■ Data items
________

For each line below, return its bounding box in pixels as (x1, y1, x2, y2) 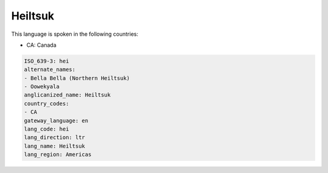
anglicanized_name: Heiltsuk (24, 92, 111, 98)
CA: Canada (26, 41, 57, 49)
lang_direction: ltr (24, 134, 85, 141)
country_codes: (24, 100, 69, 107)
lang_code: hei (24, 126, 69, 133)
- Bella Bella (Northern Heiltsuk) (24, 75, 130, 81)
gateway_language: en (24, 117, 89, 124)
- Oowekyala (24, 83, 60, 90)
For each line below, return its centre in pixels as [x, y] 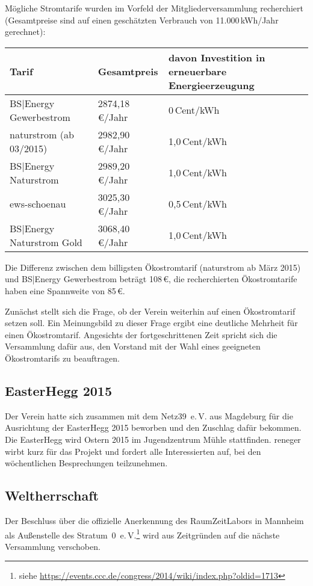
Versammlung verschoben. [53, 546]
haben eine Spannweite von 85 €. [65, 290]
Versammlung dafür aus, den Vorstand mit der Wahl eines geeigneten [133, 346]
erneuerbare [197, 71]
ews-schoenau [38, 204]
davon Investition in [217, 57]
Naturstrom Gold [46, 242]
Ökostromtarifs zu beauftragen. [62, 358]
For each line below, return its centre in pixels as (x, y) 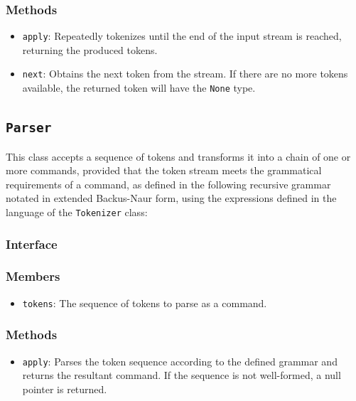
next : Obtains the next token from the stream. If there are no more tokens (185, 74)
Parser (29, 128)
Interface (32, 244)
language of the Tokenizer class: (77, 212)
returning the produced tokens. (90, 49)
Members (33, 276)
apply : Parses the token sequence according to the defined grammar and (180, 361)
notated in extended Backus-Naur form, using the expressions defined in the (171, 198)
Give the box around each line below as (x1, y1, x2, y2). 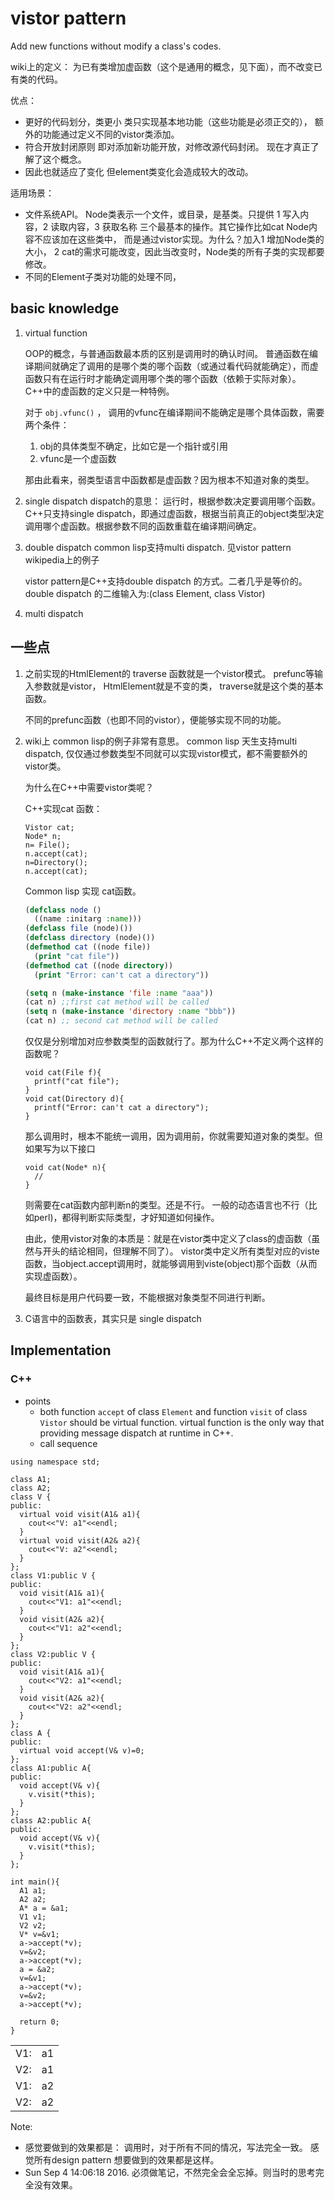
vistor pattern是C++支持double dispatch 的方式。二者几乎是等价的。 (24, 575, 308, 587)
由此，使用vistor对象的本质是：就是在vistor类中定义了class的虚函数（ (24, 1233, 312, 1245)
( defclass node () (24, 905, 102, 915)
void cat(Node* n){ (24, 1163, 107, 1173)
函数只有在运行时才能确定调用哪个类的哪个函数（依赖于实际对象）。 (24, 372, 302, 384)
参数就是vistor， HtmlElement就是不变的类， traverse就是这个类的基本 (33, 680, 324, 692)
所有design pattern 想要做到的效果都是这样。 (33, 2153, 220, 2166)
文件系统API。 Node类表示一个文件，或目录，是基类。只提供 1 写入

________

■ Exercise description
Reproduce every record verbatim, please. Omit the images.

■ Task result
For each line below, return its bounding box in pixels as (x1, y1, x2, y2) 
anglicanized_name: Heiltsuk (24, 92, 111, 98)
CA: Canada (26, 41, 57, 49)
lang_direction: ltr (24, 134, 85, 141)
country_codes: (24, 100, 69, 107)
lang_code: hei (24, 126, 69, 133)
- Bella Bella (Northern Heiltsuk) (24, 75, 130, 81)
gateway_language: en (24, 117, 89, 124)
- Oowekyala (24, 83, 60, 90)
For each line below, return its centre in pixels as [x, y] 
Versammlung verschoben. [53, 546]
haben eine Spannweite von 85 €. [65, 290]
Versammlung dafür aus, den Vorstand mit der Wahl eines geeigneten [133, 346]
erneuerbare [197, 71]
ews-schoenau [38, 204]
davon Investition in [217, 57]
Naturstrom Gold [46, 242]
Ökostromtarifs zu beauftragen. [62, 358]
For each line below, return its centre in pixels as (x, y) 
next : Obtains the next token from the stream. If there are no more tokens (185, 74)
Parser (29, 128)
Interface (32, 244)
language of the Tokenizer class: (77, 212)
returning the produced tokens. (90, 49)
Members (33, 276)
apply : Parses the token sequence according to the defined grammar and (180, 361)
notated in extended Backus-Naur form, using the expressions defined in the (171, 198)
Give the box around each line below as (x1, y1, x2, y2). 
vistor pattern是C++支持double dispatch 的方式。二者几乎是等价的。 (24, 575, 308, 587)
由此，使用vistor对象的本质是：就是在vistor类中定义了class的虚函数（ (24, 1233, 312, 1245)
( defclass node () (24, 905, 102, 915)
void cat(Node* n){ (24, 1163, 107, 1173)
函数只有在运行时才能确定调用哪个类的哪个函数（依赖于实际对象）。 (24, 372, 302, 384)
参数就是vistor， HtmlElement就是不变的类， traverse就是这个类的基本 (33, 680, 324, 692)
所有design pattern 想要做到的效果都是这样。 (33, 2153, 220, 2166)
文件系统API。 Node类表示一个文件，或目录，是基类。只提供 1 写入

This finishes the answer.